Extended Data Fig. 11. Species specificity of open chromatin deep learning.

a. Correlation across cell types for peaks by conservation levels in human test dataset for single and multi-species models. Violin plots represent the density of data points. Box plots encompass 25th to 75th percentiles; white dots represent medians; whiskers represent 1.5 times the interquartile interval. N = 39,236, 777, 21,737, 6,605, 4,896, 1,493. b. Scatter compares the model’s ability to predict chromatin accessibility across cell types (spearman r) and conservation index in the test set. c. Scatter plot compares the model’s ability to predict chromatin accessibility across cell types (spearman r) and divergence index in the test set. d. Box plots show relationship between model accuracy (mean L1 norm between predictions and true data) and conservation level in the test dataset. Box plots encompass 25th to 75th percentiles; central lines represent medians; whiskers represent 1.5 times the interquartile interval. N as in a. e. Barplot comparing poorly predicted peaks in the top 10 peak annotations from Homer to each peak annotation in the entire test dataset. Shown for human only model (top), and multispecies model (bottom). N = 39,236 peaks. f. Accuracy of a three-species model across cell types with each species as an outgroup. Spearman correlation of model predictions and measured chromatin accessibility for each cell type, each represented as a dot. Plotted intervals are the same as in a. N = 16 for each. g. Correlation of test set peaks predictions to measured chromatin accessibility across cell types for each species. Violin plots represent the density of data points. Plotted intervals are the same as in d. N = 39,236 (human), 44,311 (macaque), 32,484 (marmoset), and 41,605 (mouse) test set peaks. h. True and predicted chromatin accessibility across the huntingtin locus in indicated cell types. Species silhouettes in g and h created in BioRender.

Extended Data Fig. 12. Conserved cis-regulatory landscape of disease risk.

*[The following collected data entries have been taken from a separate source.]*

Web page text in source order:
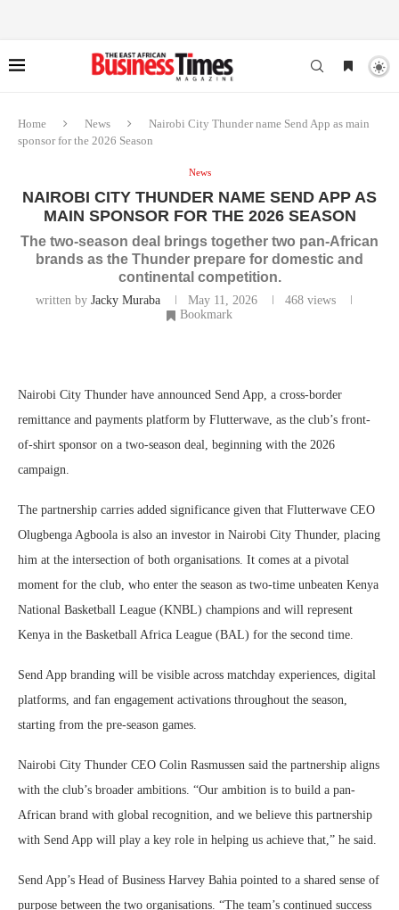
Home News
Nairobi City Thunder name Send App as main
sponsor for the 2026 Season
News
NAIROBI CITY THUNDER NAME SEND APP AS
MAIN SPONSOR FOR THE 2026 SEASON
The two-season deal brings together two pan-African
brands as the Thunder prepare for domestic and
continental competition.
written by Jacky Muraba May 11, 2026 468 views
Bookmark
Nairobi City Thunder have announced Send App, a cross-border
remittance and payments platform by Flutterwave, as the club’s front-
of-shirt sponsor on a two-season deal, beginning with the 2026
campaign.
The partnership carries added significance given that Flutterwave CEO
Olugbenga Agboola is also an investor in Nairobi City Thunder, placing
him at the intersection of both organisations. It comes at a pivotal
moment for the club, who enter the season as two-time unbeaten Kenya
National Basketball League (KNBL) champions and will represent
Kenya in the Basketball Africa League (BAL) for the second time.
Send App branding will be visible across matchday experiences, digital
platforms, and fan engagement activations throughout the season,
starting from the pre-season games.
Nairobi City Thunder CEO Colin Rasmussen said the partnership aligns
with the club’s broader ambitions. “Our ambition is to build a pan-
African brand with global recognition, and we believe this partnership
with Send App will play a key role in helping us achieve that,” he said.
Send App’s Head of Business Harvey Bahia pointed to a shared sense of
purpose between the two organisations. “The team’s continued success
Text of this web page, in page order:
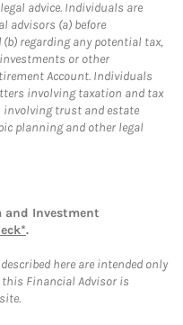
advice. Individuals are
advisors (a) before
regarding any potential tax,
investments or other
Account. Individuals
involving taxation and tax
trust and estate
planning and other legal
and Investment
.
here are intended only
Financial Advisor is
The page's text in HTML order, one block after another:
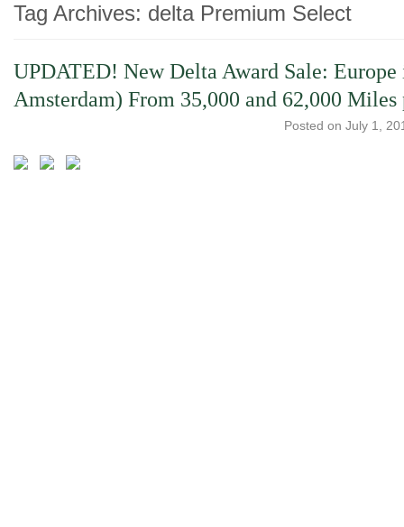
Tag Archives: delta Premium Select
UPDATED! New Delta Award Sale:
Amsterdam) From 35,000 and 62,000
Posted on July 1,
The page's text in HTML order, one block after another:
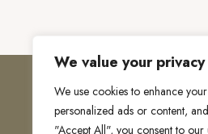
We value your privacy
We use cookies to enhance
personalized ads or content,
"Accept All", you consent to our
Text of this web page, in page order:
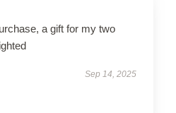
a gift for my two
Sep 14, 2025
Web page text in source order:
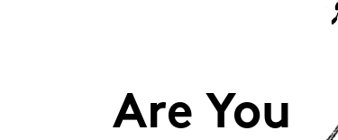
Are You
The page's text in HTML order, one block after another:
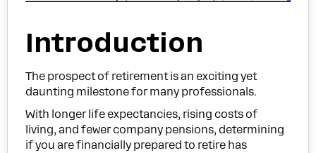
Introduction
The prospect of retirement is an exciting yet
daunting milestone for many professionals.
With longer life expectancies, rising costs of
living, and fewer company pensions, determining
if you are financially prepared to retire has
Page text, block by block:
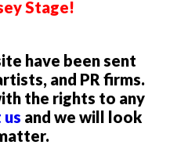
Stage!
have been sent
and PR firms.
the rights to any
and we will look
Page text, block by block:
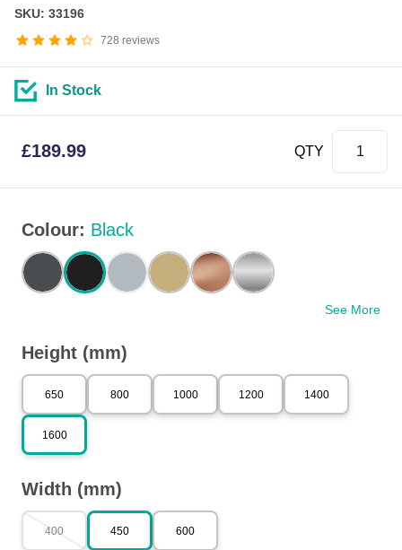
728 reviews
SKU: 33196
Colour: Black
See More
Height (mm)
650 800 1000 1200 1400
1600
Width (mm)
400 450 600
In Stock
£189.99 QTY
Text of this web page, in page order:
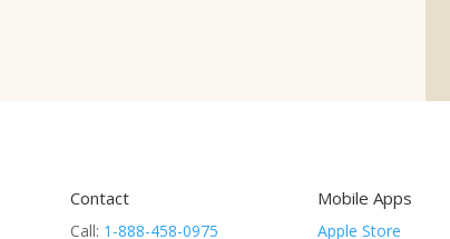
Contact
Call: 1-888-458-0975
Mobile Apps
Apple Store
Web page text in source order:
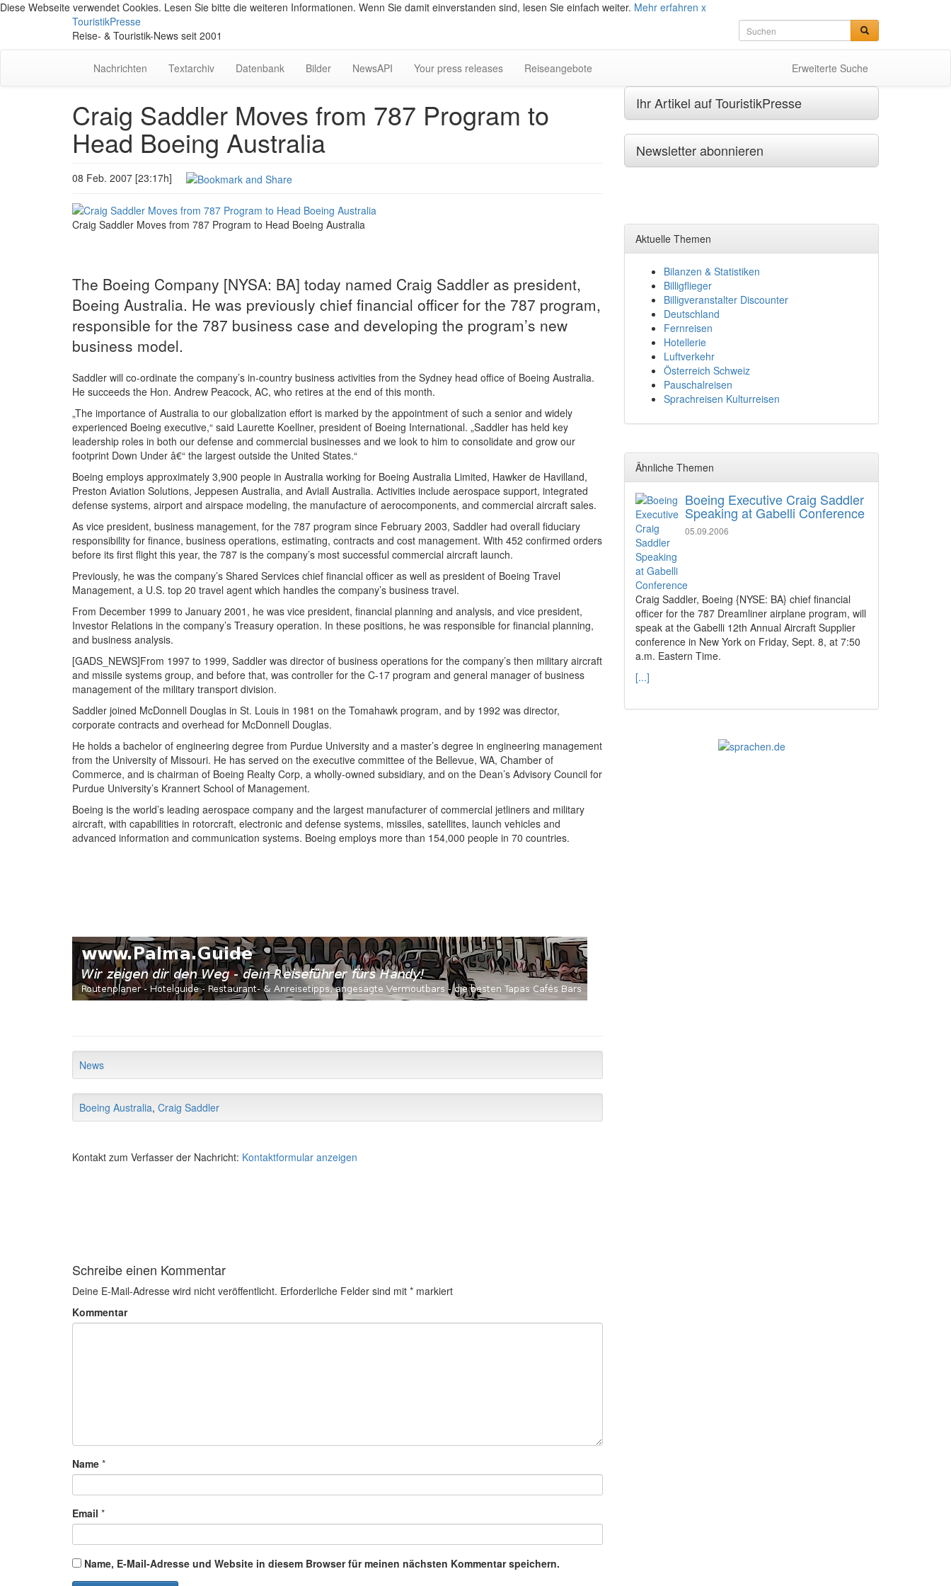
Diese Webseite verwendet Cookies. Lesen Sie bitte die weiteren Informationen. Wenn Sie damit einverstanden sind, lesen Sie einfach weiter. Mehr erfahren x
TouristikPresse
Reise- & Touristik-News seit 2001
Nachrichten Textarchiv Datenbank Bilder NewsAPI Your press releases Reiseangebote Erweiterte Suche
Craig Saddler Moves from 787 Program to
Head Boeing Australia
08 Feb. 2007 [23:17h]
Craig Saddler Moves from 787 Program to Head Boeing Australia
The Boeing Company [NYSA: BA] today named Craig Saddler as president,
Boeing Australia. He was previously chief financial officer for the 787 program,
responsible for the 787 business case and developing the program’s new
business model.
Saddler will co-ordinate the company’s in-country business activities from the Sydney head office of Boeing Australia.
He succeeds the Hon. Andrew Peacock, AC, who retires at the end of this month.
„The importance of Australia to our globalization effort is marked by the appointment of such a senior and widely
experienced Boeing executive,“ said Laurette Koellner, president of Boeing International. „Saddler has held key
leadership roles in both our defense and commercial businesses and we look to him to consolidate and grow our
footprint Down Under â€“ the largest outside the United States.“
Boeing employs approximately 3,900 people in Australia working for Boeing Australia Limited, Hawker de Havilland,
Preston Aviation Solutions, Jeppesen Australia, and Aviall Australia. Activities include aerospace support, integrated
defense systems, airport and airspace modeling, the manufacture of aerocomponents, and commercial aircraft sales.
As vice president, business management, for the 787 program since February 2003, Saddler had overall fiduciary
responsibility for finance, business operations, estimating, contracts and cost management. With 452 confirmed orders
before its first flight this year, the 787 is the company’s most successful commercial aircraft launch.
Previously, he was the company’s Shared Services chief financial officer as well as president of Boeing Travel
Management, a U.S. top 20 travel agent which handles the company’s business travel.
From December 1999 to January 2001, he was vice president, financial planning and analysis, and vice president,
Investor Relations in the company’s Treasury operation. In these positions, he was responsible for financial planning,
and business analysis.
[GADS_NEWS]From 1997 to 1999, Saddler was director of business operations for the company’s then military aircraft
and missile systems group, and before that, was controller for the C-17 program and general manager of business
management of the military transport division.
Saddler joined McDonnell Douglas in St. Louis in 1981 on the Tomahawk program, and by 1992 was director,
corporate contracts and overhead for McDonnell Douglas.
He holds a bachelor of engineering degree from Purdue University and a master’s degree in engineering management
from the University of Missouri. He has served on the executive committee of the Bellevue, WA, Chamber of
Commerce, and is chairman of Boeing Realty Corp, a wholly-owned subsidiary, and on the Dean’s Advisory Council for
Purdue University’s Krannert School of Management.
Boeing is the world’s leading aerospace company and the largest manufacturer of commercial jetliners and military
aircraft, with capabilities in rotorcraft, electronic and defense systems, missiles, satellites, launch vehicles and
advanced information and communication systems. Boeing employs more than 154,000 people in 70 countries.
News
Boeing Australia, Craig Saddler
Kontakt zum Verfasser der Nachricht: Kontaktformular anzeigen
Schreibe einen Kommentar
Deine E-Mail-Adresse wird nicht veröffentlicht. Erforderliche Felder sind mit * markiert
Kommentar
Name *
Email *
Name, E-Mail-Adresse und Website in diesem Browser für meinen nächsten Kommentar speichern.
Ihr Artikel auf TouristikPresse
Newsletter abonnieren
Aktuelle Themen
Bilanzen & Statistiken
Billigflieger
Billigveranstalter Discounter
Deutschland
Fernreisen
Hotellerie
Luftverkehr
Österreich Schweiz
Pauschalreisen
Sprachreisen Kulturreisen
Ähnliche Themen
Boeing Executive Craig Saddler
Speaking at Gabelli Conference
05.09.2006
Craig Saddler, Boeing {NYSE: BA} chief financial
officer for the 787 Dreamliner airplane program, will
speak at the Gabelli 12th Annual Aircraft Supplier
conference in New York on Friday, Sept. 8, at 7:50
a.m. Eastern Time.
[...]

a. A violin plot showing conservation index of cCREs containing fine-mapped disease-risk variants in Alzheimer’s disease, bipolar disorder, and schizophrenia. Width of violin plots represent the density of data points. Box plots encompass 25th to 75th percentiles; lines inside the boxes represent medians; whiskers represent 1.5 times the interquartile interval. N = 384,412 (All cCREs), 86 (Alzheimer’s disease), 49 (Bipolar disorder), 251 (Schizophrenia). Two-sided, unpaired Wilcoxon rank sum test for P-values vs “All cCREs”. b. Genome browser snapshot showing H3K27ac landscapes of a mammal level 2 predicted enhancer of ELMO1 overlapping a multiple sclerosis risk variant across cell types.